Your goal >> Please repeat only the stretch of records running from the first line through the line that contains "Outdura upholstery fabrics".
:: The records
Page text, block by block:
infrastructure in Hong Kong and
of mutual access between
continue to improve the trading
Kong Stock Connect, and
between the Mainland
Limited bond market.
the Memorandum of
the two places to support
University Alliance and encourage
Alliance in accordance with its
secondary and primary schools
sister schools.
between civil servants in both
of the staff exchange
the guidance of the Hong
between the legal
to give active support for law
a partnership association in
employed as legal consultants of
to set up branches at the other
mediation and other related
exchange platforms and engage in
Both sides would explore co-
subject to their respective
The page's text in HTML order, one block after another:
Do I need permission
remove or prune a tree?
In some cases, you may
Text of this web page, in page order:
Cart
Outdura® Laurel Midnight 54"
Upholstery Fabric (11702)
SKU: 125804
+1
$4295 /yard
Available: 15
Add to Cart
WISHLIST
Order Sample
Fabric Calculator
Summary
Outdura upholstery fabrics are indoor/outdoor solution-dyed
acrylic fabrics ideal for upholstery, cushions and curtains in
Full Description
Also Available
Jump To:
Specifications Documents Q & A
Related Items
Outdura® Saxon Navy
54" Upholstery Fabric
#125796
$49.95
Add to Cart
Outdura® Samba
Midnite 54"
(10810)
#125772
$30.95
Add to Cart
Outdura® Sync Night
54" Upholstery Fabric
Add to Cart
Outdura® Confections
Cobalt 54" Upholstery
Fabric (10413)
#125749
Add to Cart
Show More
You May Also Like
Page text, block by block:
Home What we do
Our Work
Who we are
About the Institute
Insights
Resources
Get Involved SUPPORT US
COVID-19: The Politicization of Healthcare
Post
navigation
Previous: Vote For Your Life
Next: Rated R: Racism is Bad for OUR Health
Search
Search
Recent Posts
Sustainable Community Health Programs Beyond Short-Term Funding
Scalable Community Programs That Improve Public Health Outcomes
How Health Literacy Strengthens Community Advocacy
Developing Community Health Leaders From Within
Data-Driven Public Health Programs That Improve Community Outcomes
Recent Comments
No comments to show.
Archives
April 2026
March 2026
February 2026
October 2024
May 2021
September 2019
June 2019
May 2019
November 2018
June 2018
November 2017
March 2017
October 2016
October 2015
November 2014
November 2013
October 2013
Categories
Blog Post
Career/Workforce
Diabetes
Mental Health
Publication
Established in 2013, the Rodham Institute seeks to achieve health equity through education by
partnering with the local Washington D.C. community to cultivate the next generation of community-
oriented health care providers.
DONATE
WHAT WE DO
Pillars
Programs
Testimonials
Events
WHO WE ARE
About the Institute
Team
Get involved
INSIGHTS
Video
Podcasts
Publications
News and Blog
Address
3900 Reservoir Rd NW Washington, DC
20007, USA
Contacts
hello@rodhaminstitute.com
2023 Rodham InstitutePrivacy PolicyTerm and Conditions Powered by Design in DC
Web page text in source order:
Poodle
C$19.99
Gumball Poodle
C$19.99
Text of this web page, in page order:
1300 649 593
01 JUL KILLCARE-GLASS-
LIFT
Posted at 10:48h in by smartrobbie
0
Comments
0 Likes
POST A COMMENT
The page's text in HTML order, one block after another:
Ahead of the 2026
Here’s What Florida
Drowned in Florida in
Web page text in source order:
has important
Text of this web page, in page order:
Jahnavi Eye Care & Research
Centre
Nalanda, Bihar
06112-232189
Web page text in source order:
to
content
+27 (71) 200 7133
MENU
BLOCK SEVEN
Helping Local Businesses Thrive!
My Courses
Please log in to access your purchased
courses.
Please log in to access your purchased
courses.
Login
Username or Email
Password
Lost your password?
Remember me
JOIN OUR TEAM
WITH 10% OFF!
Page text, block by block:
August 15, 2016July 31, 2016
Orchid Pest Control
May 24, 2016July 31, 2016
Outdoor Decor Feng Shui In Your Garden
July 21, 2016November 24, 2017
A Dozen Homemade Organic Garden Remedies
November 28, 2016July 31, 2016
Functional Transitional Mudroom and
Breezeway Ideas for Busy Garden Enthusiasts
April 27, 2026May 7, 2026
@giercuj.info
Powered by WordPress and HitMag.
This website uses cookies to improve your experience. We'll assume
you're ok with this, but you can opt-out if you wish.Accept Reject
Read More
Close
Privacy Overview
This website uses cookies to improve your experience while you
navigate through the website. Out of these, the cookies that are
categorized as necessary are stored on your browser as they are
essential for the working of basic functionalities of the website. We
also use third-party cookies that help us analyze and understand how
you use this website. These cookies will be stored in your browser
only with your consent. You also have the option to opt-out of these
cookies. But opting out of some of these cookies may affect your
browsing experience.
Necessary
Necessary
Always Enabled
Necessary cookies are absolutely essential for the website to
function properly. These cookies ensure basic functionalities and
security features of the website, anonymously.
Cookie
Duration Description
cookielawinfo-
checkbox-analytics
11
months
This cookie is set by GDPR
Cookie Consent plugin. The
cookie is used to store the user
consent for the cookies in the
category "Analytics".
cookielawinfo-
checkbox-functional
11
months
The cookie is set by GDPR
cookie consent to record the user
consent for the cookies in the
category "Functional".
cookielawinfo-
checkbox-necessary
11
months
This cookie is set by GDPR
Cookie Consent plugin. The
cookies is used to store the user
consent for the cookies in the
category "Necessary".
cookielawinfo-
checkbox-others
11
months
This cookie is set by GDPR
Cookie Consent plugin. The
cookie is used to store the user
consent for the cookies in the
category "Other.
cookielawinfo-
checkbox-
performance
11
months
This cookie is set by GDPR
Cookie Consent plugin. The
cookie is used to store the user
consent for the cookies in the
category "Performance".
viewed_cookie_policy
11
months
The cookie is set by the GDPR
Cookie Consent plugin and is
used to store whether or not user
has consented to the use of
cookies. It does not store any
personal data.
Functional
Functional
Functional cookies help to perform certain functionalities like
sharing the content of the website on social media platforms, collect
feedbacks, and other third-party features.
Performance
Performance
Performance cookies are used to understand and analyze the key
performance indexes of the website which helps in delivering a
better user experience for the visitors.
::::
Answer box >>
Page text, block by block:
infrastructure in Hong Kong and
of mutual access between
continue to improve the trading
Kong Stock Connect, and
between the Mainland
Limited bond market.
the Memorandum of
the two places to support
University Alliance and encourage
Alliance in accordance with its
secondary and primary schools
sister schools.
between civil servants in both
of the staff exchange
the guidance of the Hong
between the legal
to give active support for law
a partnership association in
employed as legal consultants of
to set up branches at the other
mediation and other related
exchange platforms and engage in
Both sides would explore co-
subject to their respective
The page's text in HTML order, one block after another:
Do I need permission
remove or prune a tree?
In some cases, you may
Text of this web page, in page order:
Cart
Outdura® Laurel Midnight 54"
Upholstery Fabric (11702)
SKU: 125804
+1
$4295 /yard
Available: 15
Add to Cart
WISHLIST
Order Sample
Fabric Calculator
Summary
Outdura upholstery fabrics are indoor/outdoor solution-dyed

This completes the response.